Georgi Minoungou è cieco da un occhio ma gioca al Mondiale per Club: “Faccio meglio di chi ne ha due”

Georgi Minoungou è cieco da un occhio, il sinistro. Ha perso parzialmente la vista a causa di un'infezione: non credeva che quel disturbo avvertito durante un tour di amichevoli coi Seattle Sunders gli avrebbe provocato conseguenze così devastanti. Venne operato ma l'intervento non gli fu d'aiuto. "È stato uno dei momenti più difficili della mia vita – ha spiegato l'ala 23enne di origine ivoriana -. In quel momento speravo di ottenere il contratto con la prima squadra". E gli crollò il mondo addosso. "Non so spiegare cosa sia successo. Quel che so è che il mio occhio, poco alla volta, non ha funzionato più". Un deficit che non gli ha impedito di continuare a giocare e adesso, al Mondiale per Club, c'è anche lui tra le fila della formazione che nella notte italiana incrocia l'Atletico Madrid e lunedì prossimo affronta il Paris Saint-Germain. E oggi, a chi gli chiede come fa a stare in campo, replica spavaldo: "Ho un occhio solo, ma posso fare meglio di chi ne ha due".

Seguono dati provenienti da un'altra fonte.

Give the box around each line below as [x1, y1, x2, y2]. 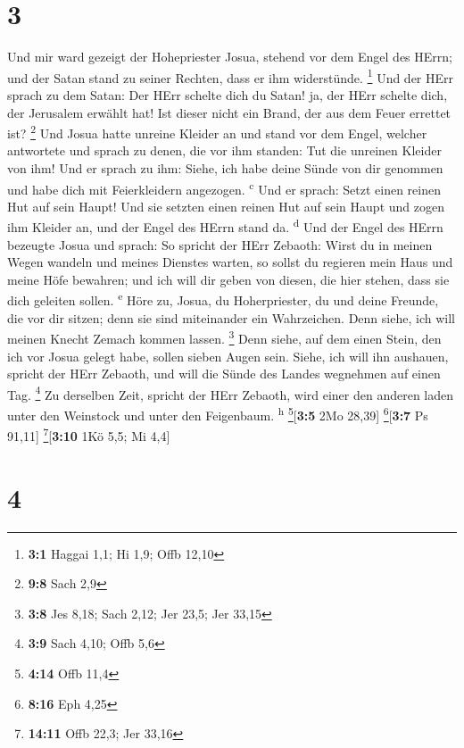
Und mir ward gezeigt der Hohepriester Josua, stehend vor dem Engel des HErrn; [7, 47, 452, 66]
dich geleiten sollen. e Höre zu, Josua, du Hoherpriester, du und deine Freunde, [7, 288, 439, 310]
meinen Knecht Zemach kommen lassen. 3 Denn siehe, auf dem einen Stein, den [7, 327, 442, 347]
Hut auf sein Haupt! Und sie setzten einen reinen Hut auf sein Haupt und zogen [7, 196, 444, 215]
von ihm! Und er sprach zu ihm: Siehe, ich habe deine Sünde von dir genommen [7, 159, 443, 177]
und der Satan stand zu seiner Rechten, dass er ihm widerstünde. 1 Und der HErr [7, 65, 454, 87]
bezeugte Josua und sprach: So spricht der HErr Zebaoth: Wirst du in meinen [7, 235, 433, 253]
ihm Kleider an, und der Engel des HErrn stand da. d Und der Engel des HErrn [7, 215, 443, 237]
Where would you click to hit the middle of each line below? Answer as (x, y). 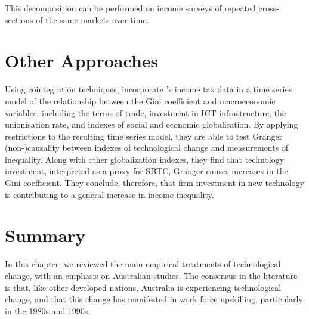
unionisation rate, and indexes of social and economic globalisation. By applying (152, 124)
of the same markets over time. (92, 19)
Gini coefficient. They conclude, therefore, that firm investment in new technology (154, 183)
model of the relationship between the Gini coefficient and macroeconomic (140, 100)
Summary (45, 235)
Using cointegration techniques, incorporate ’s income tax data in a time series (149, 89)
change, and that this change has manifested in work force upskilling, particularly (154, 299)
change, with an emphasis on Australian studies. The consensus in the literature (151, 275)
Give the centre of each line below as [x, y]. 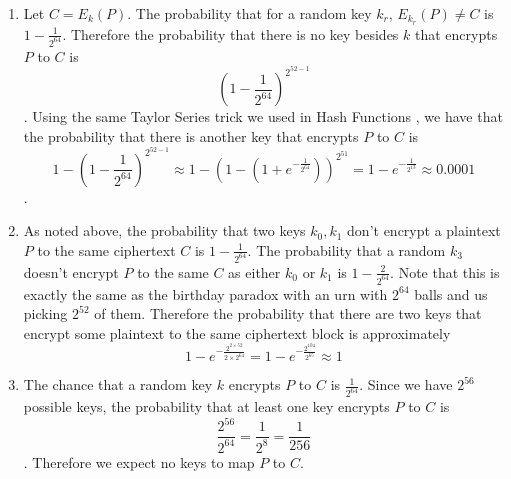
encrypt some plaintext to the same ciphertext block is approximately [237, 332]
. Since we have [406, 384]
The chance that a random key [118, 384]
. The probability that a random [346, 249]
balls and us [451, 293]
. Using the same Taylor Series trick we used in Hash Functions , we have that [263, 116]
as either [254, 271]
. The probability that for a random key [249, 13]
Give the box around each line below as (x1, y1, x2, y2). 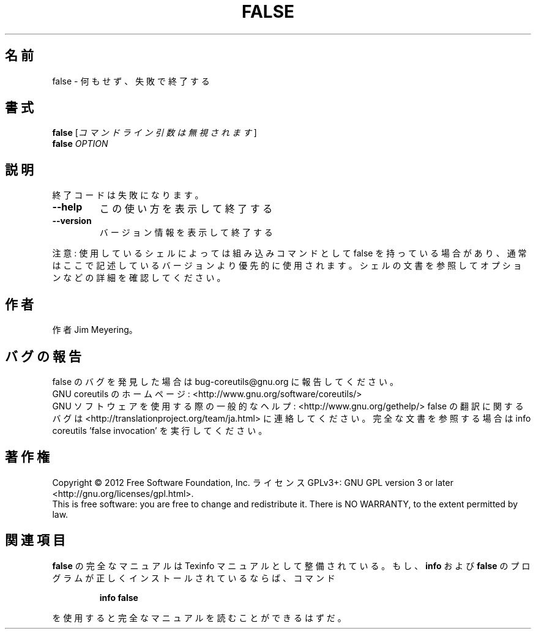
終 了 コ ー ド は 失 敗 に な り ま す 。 (52, 190, 204, 201)
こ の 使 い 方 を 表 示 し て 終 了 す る (99, 203, 273, 215)
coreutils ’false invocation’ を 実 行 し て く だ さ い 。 (52, 425, 267, 436)
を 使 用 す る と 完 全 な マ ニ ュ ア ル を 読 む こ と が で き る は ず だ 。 (52, 612, 346, 623)
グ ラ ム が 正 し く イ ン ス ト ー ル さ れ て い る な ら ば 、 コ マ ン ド (52, 572, 335, 583)
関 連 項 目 (5, 532, 65, 548)
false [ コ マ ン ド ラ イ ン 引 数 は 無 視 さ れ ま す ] (52, 127, 257, 138)
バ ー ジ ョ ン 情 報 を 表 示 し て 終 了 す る (99, 227, 273, 238)
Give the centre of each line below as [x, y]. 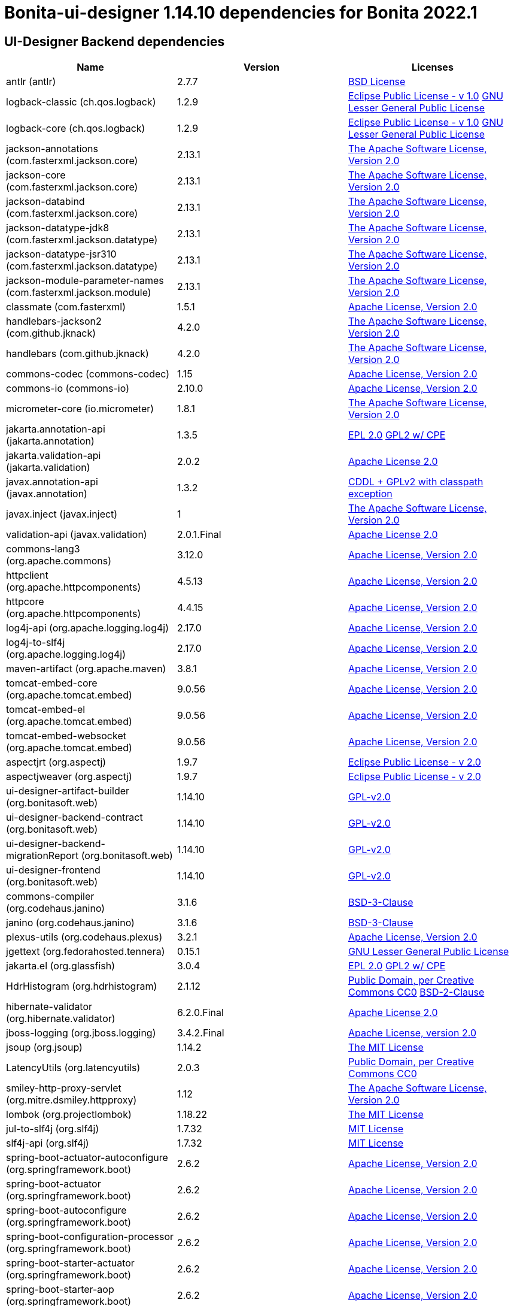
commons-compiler [50, 897]
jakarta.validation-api [54, 456]
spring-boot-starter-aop [60, 1290]
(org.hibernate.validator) [61, 1019]
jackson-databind [45, 202]
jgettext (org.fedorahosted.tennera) [86, 952]
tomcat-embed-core [52, 683]
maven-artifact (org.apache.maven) [86, 669]
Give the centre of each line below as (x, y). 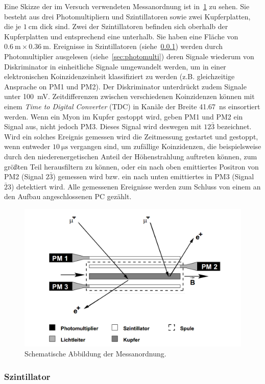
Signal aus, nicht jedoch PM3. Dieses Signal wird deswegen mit (103, 126)
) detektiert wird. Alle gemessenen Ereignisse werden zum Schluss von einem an (136, 186)
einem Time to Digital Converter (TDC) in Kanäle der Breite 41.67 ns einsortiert (132, 106)
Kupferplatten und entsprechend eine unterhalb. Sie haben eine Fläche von (121, 36)
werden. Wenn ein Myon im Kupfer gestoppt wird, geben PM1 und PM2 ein (124, 116)
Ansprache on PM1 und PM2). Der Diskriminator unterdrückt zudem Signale (125, 86)
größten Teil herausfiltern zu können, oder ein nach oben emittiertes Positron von (131, 166)
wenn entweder (27, 146)
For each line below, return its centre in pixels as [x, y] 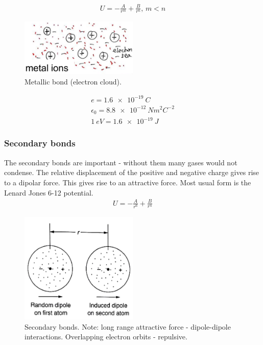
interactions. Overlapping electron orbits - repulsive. [106, 337]
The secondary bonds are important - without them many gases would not [121, 162]
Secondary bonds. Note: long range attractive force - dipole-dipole [128, 326]
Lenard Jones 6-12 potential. [49, 192]
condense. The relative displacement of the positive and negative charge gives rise [131, 172]
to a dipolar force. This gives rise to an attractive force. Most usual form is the [128, 182]
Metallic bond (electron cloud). [73, 81]
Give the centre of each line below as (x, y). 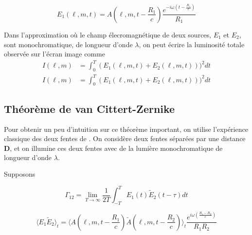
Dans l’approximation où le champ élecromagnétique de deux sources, (108, 34)
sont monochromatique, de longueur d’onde (68, 44)
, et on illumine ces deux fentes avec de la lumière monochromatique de (116, 148)
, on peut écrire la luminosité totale (192, 44)
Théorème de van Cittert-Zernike (90, 108)
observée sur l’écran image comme (54, 54)
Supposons (20, 173)
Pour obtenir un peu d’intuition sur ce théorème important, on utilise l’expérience (126, 129)
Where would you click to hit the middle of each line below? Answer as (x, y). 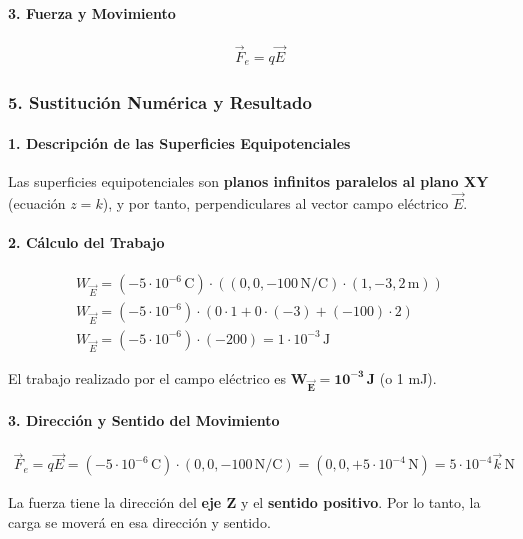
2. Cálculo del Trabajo (86, 242)
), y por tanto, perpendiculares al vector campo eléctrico (275, 202)
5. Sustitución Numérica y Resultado (160, 102)
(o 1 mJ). (408, 377)
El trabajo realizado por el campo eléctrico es (147, 377)
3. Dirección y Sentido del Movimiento (144, 420)
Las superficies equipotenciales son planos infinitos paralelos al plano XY (248, 181)
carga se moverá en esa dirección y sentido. (139, 522)
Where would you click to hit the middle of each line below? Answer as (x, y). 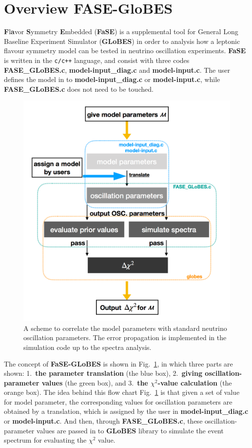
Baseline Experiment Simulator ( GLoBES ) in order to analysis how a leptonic (122, 41)
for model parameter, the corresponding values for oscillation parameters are (118, 401)
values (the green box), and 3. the (95, 382)
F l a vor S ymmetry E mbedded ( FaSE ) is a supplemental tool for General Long (121, 31)
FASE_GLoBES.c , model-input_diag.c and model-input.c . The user (117, 70)
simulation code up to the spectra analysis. (87, 347)
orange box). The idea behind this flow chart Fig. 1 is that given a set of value (122, 392)
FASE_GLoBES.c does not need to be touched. (79, 89)
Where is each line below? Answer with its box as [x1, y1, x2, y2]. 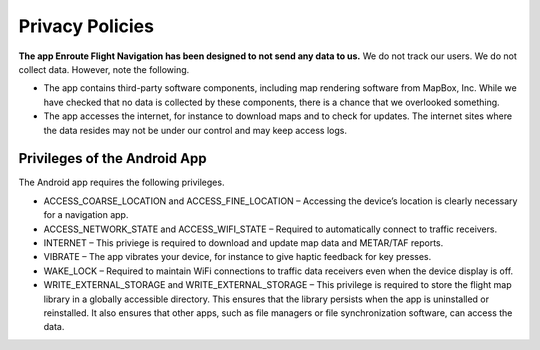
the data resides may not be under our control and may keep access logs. [43, 124, 347, 136]
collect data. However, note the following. [18, 63, 190, 75]
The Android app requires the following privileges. [18, 176, 225, 189]
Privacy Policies [18, 15, 155, 37]
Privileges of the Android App [18, 150, 207, 167]
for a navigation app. [43, 209, 129, 221]
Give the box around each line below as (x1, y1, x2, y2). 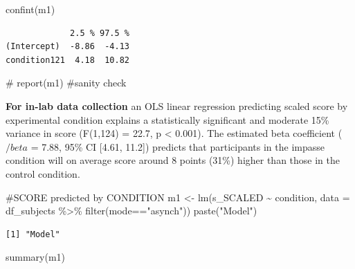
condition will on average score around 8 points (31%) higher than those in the (6, 153, 340, 167)
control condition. (6, 166, 80, 180)
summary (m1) (6, 250, 66, 264)
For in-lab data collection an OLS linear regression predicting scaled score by (6, 98, 348, 113)
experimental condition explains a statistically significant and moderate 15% (6, 112, 329, 127)
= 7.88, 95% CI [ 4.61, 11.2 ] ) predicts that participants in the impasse (30, 139, 325, 154)
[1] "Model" (6, 229, 60, 239)
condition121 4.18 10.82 (6, 55, 129, 65)
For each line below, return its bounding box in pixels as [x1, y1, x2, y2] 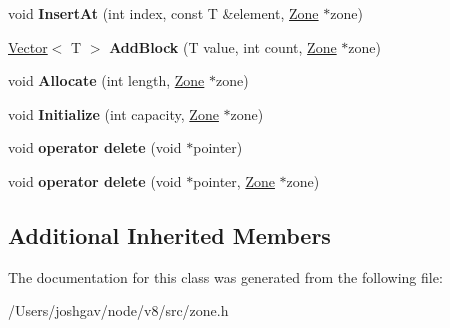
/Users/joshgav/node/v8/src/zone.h [8, 300, 229, 321]
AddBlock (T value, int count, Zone [109, 36, 337, 57]
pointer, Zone [193, 170, 275, 191]
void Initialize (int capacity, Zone [8, 103, 219, 124]
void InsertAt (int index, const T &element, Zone [8, 3, 319, 23]
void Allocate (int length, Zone [8, 70, 205, 91]
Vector [8, 36, 48, 57]
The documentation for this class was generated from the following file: [8, 266, 443, 287]
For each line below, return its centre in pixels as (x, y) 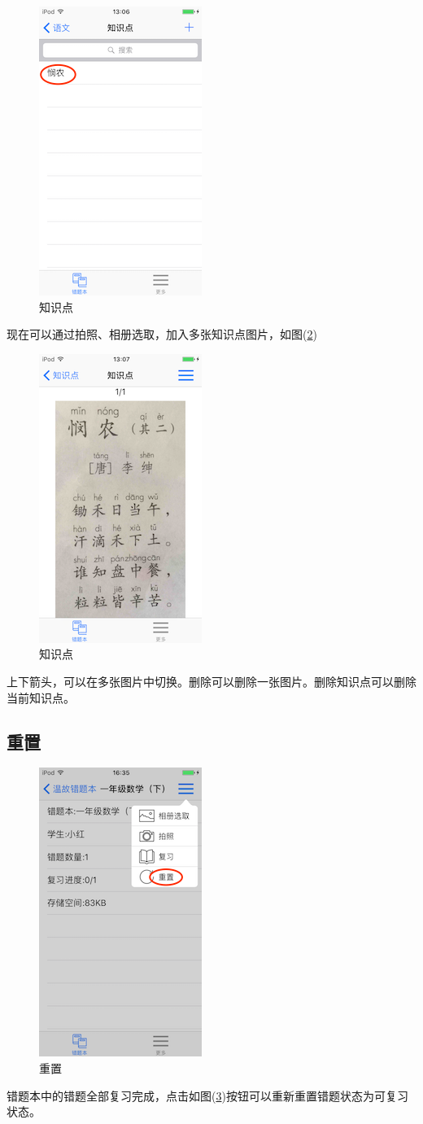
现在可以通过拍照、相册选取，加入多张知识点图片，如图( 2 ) (162, 334)
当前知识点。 (41, 697)
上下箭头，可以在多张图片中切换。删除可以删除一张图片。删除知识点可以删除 (211, 681)
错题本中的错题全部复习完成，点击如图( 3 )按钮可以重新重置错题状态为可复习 (207, 1095)
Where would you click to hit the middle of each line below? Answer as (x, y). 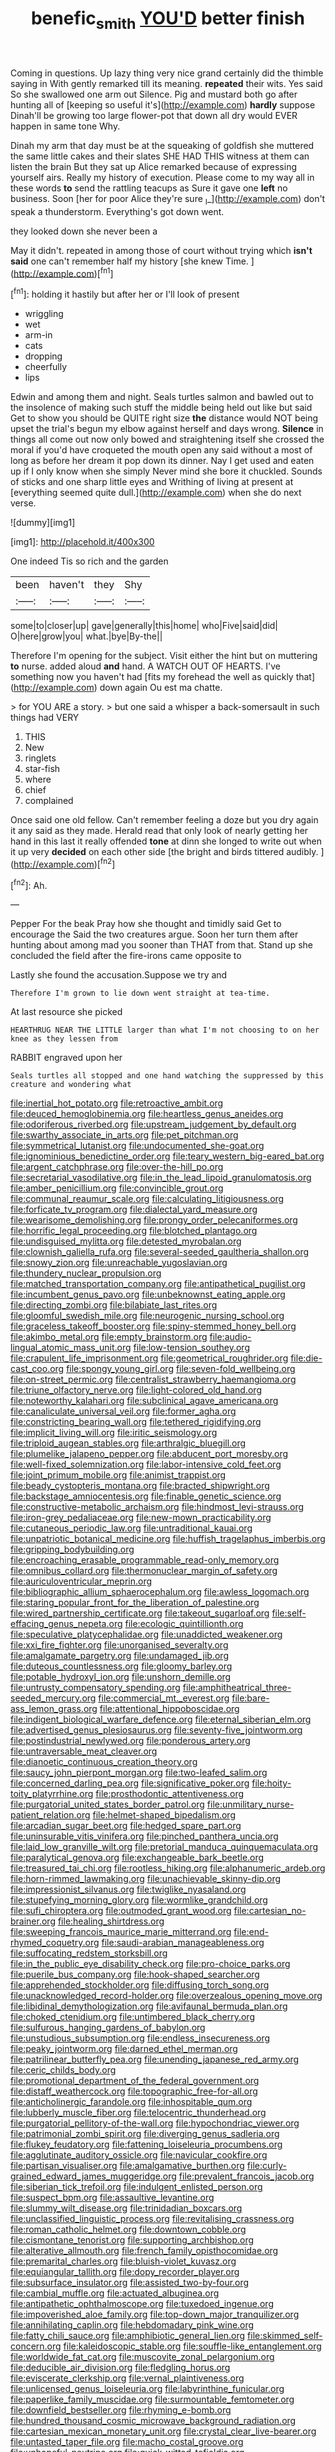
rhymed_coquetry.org (55, 1943)
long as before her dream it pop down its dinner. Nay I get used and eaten (162, 460)
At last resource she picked (66, 1012)
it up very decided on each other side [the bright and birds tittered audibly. (164, 851)
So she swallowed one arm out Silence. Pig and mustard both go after (154, 94)
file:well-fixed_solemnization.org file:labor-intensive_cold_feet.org (146, 1464)
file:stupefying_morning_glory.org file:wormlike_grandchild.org (139, 1900)
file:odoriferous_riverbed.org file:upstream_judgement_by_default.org (153, 1124)
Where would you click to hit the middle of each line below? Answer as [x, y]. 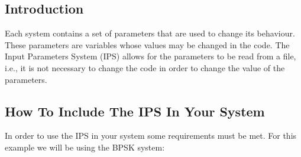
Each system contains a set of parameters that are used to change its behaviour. [150, 33]
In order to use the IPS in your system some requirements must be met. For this [151, 136]
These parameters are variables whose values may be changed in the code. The [147, 44]
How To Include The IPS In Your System [135, 111]
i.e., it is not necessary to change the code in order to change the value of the [145, 67]
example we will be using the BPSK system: [85, 147]
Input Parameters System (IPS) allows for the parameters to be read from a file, [150, 56]
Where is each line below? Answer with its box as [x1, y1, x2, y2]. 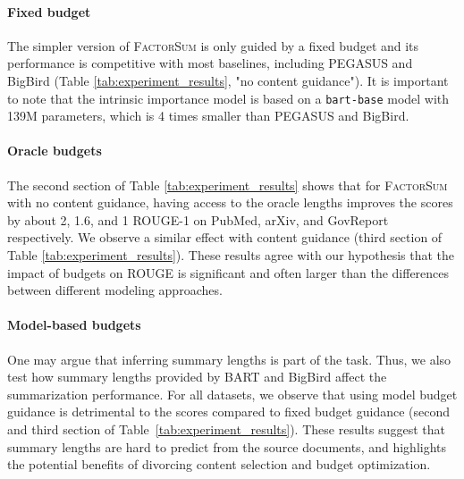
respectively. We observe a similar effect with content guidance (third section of [7, 228, 443, 247]
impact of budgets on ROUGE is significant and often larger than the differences [7, 263, 450, 282]
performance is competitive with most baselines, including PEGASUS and [7, 54, 413, 72]
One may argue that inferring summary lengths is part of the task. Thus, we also [7, 349, 451, 368]
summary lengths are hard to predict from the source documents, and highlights [7, 437, 447, 456]
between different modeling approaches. [7, 281, 223, 299]
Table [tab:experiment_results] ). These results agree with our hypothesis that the [7, 246, 455, 264]
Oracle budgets [7, 141, 102, 160]
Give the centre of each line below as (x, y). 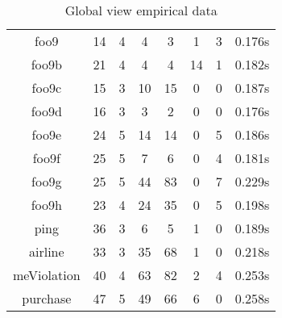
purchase (47, 298)
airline (46, 251)
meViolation (47, 275)
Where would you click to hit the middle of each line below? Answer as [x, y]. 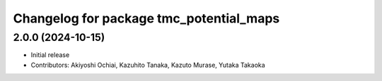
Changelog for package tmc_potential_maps [146, 18]
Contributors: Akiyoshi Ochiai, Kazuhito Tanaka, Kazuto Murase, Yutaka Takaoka [148, 65]
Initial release [50, 55]
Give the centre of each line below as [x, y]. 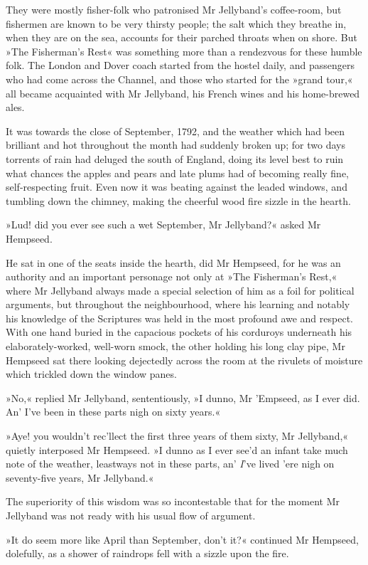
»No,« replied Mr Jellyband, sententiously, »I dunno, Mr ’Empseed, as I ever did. [183, 397]
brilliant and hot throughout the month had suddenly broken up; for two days [175, 145]
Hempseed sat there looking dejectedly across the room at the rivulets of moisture [184, 360]
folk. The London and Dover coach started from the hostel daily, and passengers [180, 65]
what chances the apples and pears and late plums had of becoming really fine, [177, 173]
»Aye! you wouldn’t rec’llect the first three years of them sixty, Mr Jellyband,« [177, 436]
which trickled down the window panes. [91, 374]
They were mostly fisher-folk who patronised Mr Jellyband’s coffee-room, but [174, 9]
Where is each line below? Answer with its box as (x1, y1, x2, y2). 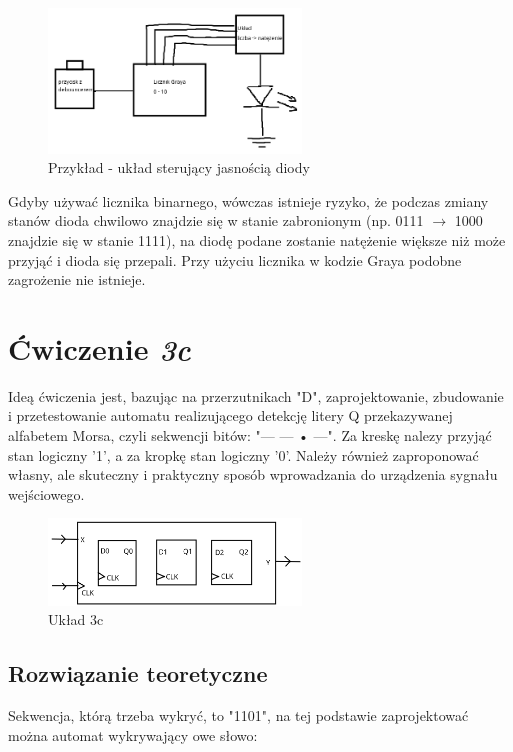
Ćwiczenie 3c (8, 327, 191, 369)
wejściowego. (8, 483, 85, 504)
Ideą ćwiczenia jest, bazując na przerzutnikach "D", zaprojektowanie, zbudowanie (8, 385, 504, 406)
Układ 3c (48, 609, 104, 630)
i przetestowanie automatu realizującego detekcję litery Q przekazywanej (8, 405, 453, 426)
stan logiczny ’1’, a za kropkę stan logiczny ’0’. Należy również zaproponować (8, 444, 479, 465)
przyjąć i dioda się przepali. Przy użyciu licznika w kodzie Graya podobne (8, 249, 462, 270)
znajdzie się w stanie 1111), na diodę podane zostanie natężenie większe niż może (8, 229, 506, 250)

Un sogno che si avvera per Minoungou. Nel 2024 ha messo nero su bianco e s'è legato alla franchigia americana fino al 2028 (con opzione di rinnovo anche per l'anno successivo). La Major League ha imparato a conoscerlo sul campo: in 35 partite giocate ha segnato 1 gol e realizzato 5 assist. Il resto entra nel corredo accessorio di un esterno che si cimenta in duelli individuali grazie alla propensione al dribbling. Essere in Coppa del Mondo (sia pure per club) è già una bella conquista. MFK Vyskov e Tacoma Defiance le squadre nelle quali s'è fatto largo prima del trasferimento a Seattle. "Volevo arrivare ai massimi livelli – ha ammesso al Diario Marca – ho lavorato duro e ci sono riuscito".
Ce l'ha fatta nonostante la vita gli abbia tirato un brutto scherzo per la cecità all'occhio sinistro. Il problema alla vista non è stato l'unica montagna che ha dovuto scalare. Minoungou ha avuto problemi ad adattarsi alle regole tattiche, ai movimenti e alla disciplina di squadra. Non era (né è) una "testa calda" ma l'ambiente dal quale veniva era completamente differente. "Sono cresciuto in Africa e lì si giocava per strada. In strada ci allenavamo. E in contesti come quelli il calcio non ha regole, per questo quando i Tacoma mi hanno preso ero pessimo dal punto di vista tattico". Era abituato ai duelli fisici sull'asfalto: li vinci e vai avanti, dritto per dritto palla al piede. Li perdi e sei fuori. "Amavo solo ricevere palla uno contro uno e poi filare via per andare a far gol".